▶ _Activity_: The expected copy holds every entry exactly and none of the pictures.

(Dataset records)
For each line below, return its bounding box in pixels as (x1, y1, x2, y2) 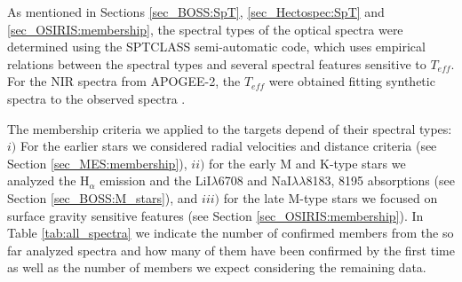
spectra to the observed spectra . (7, 89, 186, 107)
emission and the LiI (100, 171, 211, 190)
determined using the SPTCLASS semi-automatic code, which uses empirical (7, 37, 426, 56)
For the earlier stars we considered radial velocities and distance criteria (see (20, 137, 437, 155)
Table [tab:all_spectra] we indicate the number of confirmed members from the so (7, 223, 454, 242)
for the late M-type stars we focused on (223, 188, 438, 207)
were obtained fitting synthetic (268, 72, 435, 90)
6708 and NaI (218, 171, 292, 190)
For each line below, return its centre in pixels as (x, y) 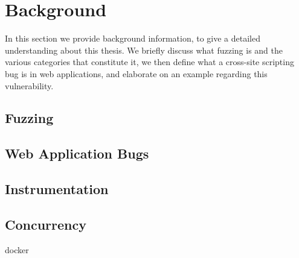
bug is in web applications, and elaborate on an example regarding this (136, 73)
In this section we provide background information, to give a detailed (133, 38)
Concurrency (46, 224)
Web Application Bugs (77, 153)
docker (17, 249)
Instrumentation (57, 189)
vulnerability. (29, 85)
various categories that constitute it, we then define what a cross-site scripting (149, 62)

▶ _Your solution_:
For each line below, return its bounding box in pixels as (x1, y1, x2, y2) 
spectra to the observed spectra . (7, 89, 186, 107)
emission and the LiI (100, 171, 211, 190)
determined using the SPTCLASS semi-automatic code, which uses empirical (7, 37, 426, 56)
For the earlier stars we considered radial velocities and distance criteria (see (20, 137, 437, 155)
Table [tab:all_spectra] we indicate the number of confirmed members from the so (7, 223, 454, 242)
for the late M-type stars we focused on (223, 188, 438, 207)
were obtained fitting synthetic (268, 72, 435, 90)
6708 and NaI (218, 171, 292, 190)
For each line below, return its centre in pixels as (x, y) 
bug is in web applications, and elaborate on an example regarding this (136, 73)
In this section we provide background information, to give a detailed (133, 38)
Concurrency (46, 224)
Web Application Bugs (77, 153)
docker (17, 249)
Instrumentation (57, 189)
vulnerability. (29, 85)
various categories that constitute it, we then define what a cross-site scripting (149, 62)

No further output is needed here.